Home > Article > Backend Development > Python some installation methods
ubuntu14.04 installation
pip install xgboost
Error reporting
sudo apt-get update
The result is the same error
Solution:
sudo -H pip install --pre xgboost Successfully installed xgboost Cleaning up...
Success!
Overfitting
When you observe that the training accuracy is high but the detection accuracy is low, you are likely to encounter an overfitting problem.
xgboost is a fast and effective boosting model.

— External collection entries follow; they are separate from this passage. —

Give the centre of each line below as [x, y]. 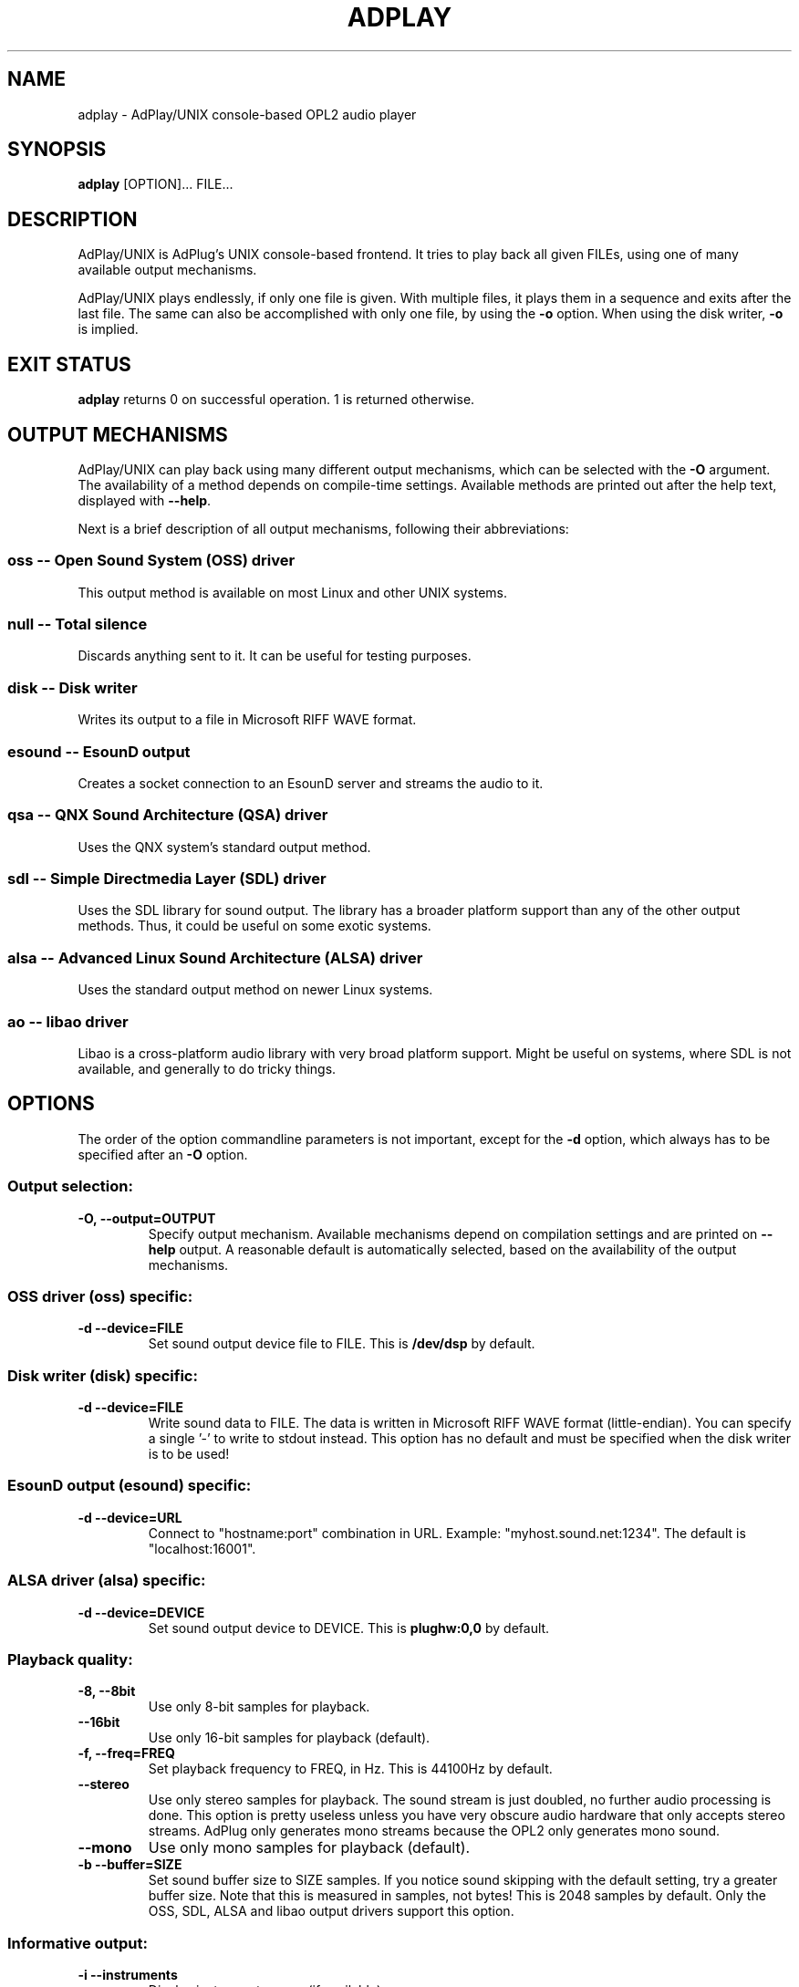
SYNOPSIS [57, 150]
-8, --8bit [107, 1691]
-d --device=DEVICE [141, 1612]
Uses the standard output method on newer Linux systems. [255, 990]
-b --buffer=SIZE [130, 1865]
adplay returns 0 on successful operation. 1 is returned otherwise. [276, 400]
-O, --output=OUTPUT [147, 1218]
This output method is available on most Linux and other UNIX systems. [292, 592]
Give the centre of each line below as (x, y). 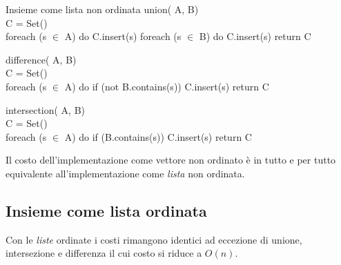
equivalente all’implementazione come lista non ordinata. (125, 173)
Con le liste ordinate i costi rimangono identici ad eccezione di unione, (154, 239)
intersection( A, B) (46, 109)
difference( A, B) (41, 59)
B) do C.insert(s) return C (255, 36)
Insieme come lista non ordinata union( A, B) (102, 9)
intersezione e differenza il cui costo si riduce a (104, 253)
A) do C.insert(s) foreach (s (123, 36)
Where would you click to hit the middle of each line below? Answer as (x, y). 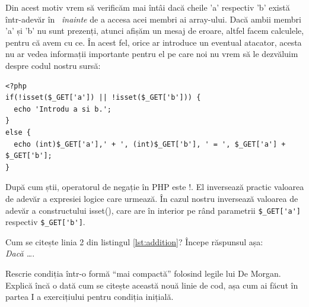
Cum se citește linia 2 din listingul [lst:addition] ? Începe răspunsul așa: (134, 241)
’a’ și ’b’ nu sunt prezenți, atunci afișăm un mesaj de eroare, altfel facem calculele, (155, 31)
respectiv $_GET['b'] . (45, 222)
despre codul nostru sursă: (53, 65)
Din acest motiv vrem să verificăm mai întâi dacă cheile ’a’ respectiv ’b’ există (148, 7)
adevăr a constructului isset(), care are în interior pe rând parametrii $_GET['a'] (153, 210)
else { (18, 132)
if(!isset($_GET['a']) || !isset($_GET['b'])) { (103, 98)
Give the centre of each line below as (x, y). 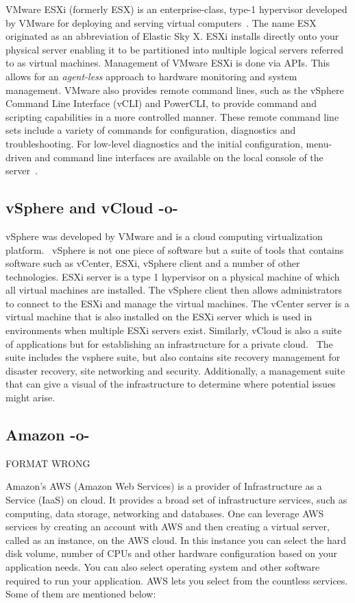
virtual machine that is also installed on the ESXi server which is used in (159, 317)
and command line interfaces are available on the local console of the (179, 157)
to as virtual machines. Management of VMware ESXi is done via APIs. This (168, 63)
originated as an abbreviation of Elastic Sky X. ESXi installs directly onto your (172, 36)
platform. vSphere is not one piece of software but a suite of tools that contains (175, 249)
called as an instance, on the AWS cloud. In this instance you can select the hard (176, 540)
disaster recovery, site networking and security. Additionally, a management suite (175, 370)
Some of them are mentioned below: (81, 594)
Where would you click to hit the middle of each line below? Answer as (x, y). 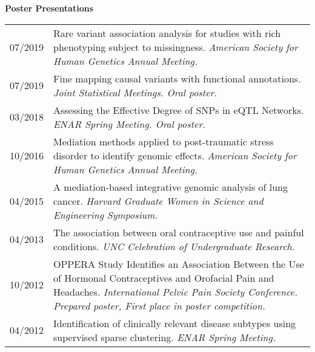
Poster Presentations (49, 8)
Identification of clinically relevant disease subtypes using (175, 323)
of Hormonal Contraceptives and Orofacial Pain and (164, 277)
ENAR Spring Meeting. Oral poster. (130, 124)
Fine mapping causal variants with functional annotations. (177, 78)
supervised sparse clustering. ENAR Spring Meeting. (164, 337)
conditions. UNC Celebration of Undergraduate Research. (174, 246)
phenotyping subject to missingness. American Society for (176, 47)
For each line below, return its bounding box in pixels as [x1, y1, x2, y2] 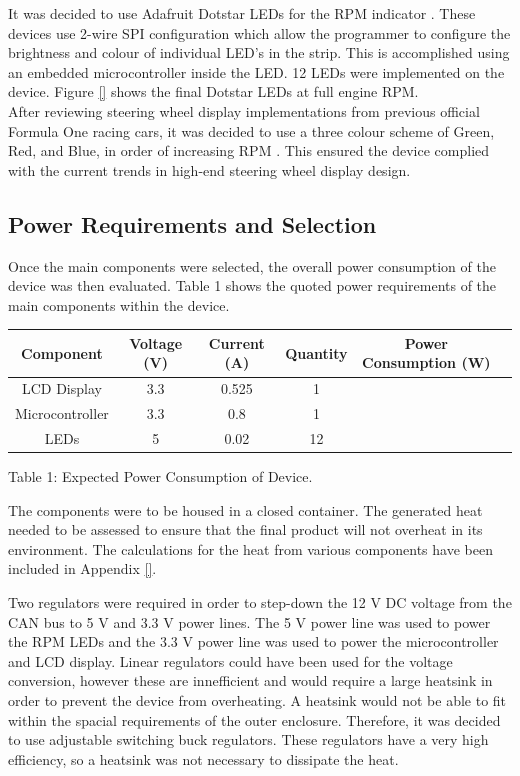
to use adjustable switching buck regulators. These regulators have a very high [8, 729, 489, 750]
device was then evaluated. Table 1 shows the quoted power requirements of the [8, 275, 497, 296]
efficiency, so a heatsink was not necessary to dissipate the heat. [8, 748, 399, 769]
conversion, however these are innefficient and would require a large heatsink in [8, 670, 493, 691]
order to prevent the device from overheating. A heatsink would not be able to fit [8, 689, 507, 710]
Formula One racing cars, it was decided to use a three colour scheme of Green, [8, 120, 495, 141]
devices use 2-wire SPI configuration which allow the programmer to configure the [8, 22, 511, 43]
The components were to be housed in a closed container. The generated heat [8, 499, 483, 520]
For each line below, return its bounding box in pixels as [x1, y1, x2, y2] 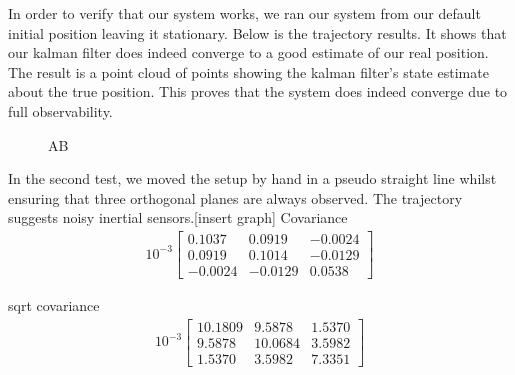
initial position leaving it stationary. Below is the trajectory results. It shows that [8, 22, 507, 43]
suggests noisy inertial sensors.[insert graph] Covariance [8, 207, 348, 228]
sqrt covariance [8, 295, 100, 316]
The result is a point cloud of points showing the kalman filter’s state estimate [8, 61, 489, 82]
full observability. [8, 100, 113, 121]
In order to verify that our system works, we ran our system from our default [8, 3, 481, 23]
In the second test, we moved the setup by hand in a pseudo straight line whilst [8, 168, 497, 189]
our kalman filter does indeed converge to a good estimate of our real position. [8, 42, 489, 63]

Boosting classifier is an integrated learning model. The basic idea is to combine hundreds or thousands of tree models with low classification accuracy into a model with high accuracy. This model will continue to iterate, generating a new tree with each iteration. Many methods have been proposed on how to generate a reasonable tree at each step. Here we briefly introduce the Gradient Boosting Machine proposed by Friedman. It uses the idea of gradient descent when generating each tree, taking one more step towards minimizing the given objective function based on all previously generated trees. Under reasonable parameter settings, we often need to generate a certain number of trees to achieve satisfactory accuracy. When the data set is large and complex, we may need thousands of iterative operations. If it takes a few seconds to generate a tree model, then the time-consuming operation of so many iterations should allow you to concentrate on thinking quietly...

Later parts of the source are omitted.